**MATERIAL SUPPLIED**
____
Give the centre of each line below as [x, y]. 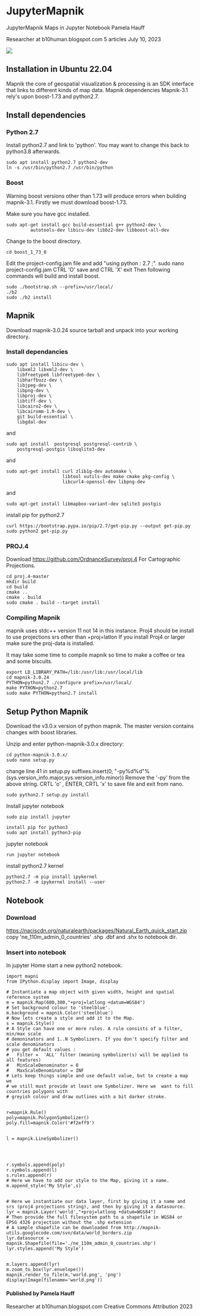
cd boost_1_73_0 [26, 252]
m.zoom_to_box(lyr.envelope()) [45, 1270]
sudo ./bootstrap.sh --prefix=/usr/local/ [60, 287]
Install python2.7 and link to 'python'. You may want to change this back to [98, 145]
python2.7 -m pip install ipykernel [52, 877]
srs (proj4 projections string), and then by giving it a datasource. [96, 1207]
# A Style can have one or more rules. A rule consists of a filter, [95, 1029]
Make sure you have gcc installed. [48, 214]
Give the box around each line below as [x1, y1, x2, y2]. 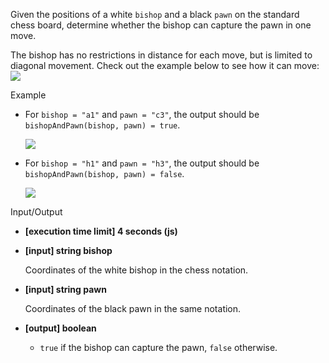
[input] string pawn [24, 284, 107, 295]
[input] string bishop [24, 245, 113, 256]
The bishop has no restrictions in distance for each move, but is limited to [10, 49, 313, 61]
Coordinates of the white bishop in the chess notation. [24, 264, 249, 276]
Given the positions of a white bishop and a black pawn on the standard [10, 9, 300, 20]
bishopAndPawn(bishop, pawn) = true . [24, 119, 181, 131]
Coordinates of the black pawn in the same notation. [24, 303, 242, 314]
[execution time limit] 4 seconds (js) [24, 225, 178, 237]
____
Copy exactly the stretch of data above from the line with "The bishop has" through the line with "Coordinates of the black", and omit all other lines.

**REPLY TO THE TASK**
The bishop has no restrictions in distance for each move, but is limited to [10, 49, 313, 61]
Coordinates of the white bishop in the chess notation. [24, 264, 249, 276]
Given the positions of a white bishop and a black pawn on the standard [10, 9, 300, 20]
bishopAndPawn(bishop, pawn) = true . [24, 119, 181, 131]
Coordinates of the black pawn in the same notation. [24, 303, 242, 314]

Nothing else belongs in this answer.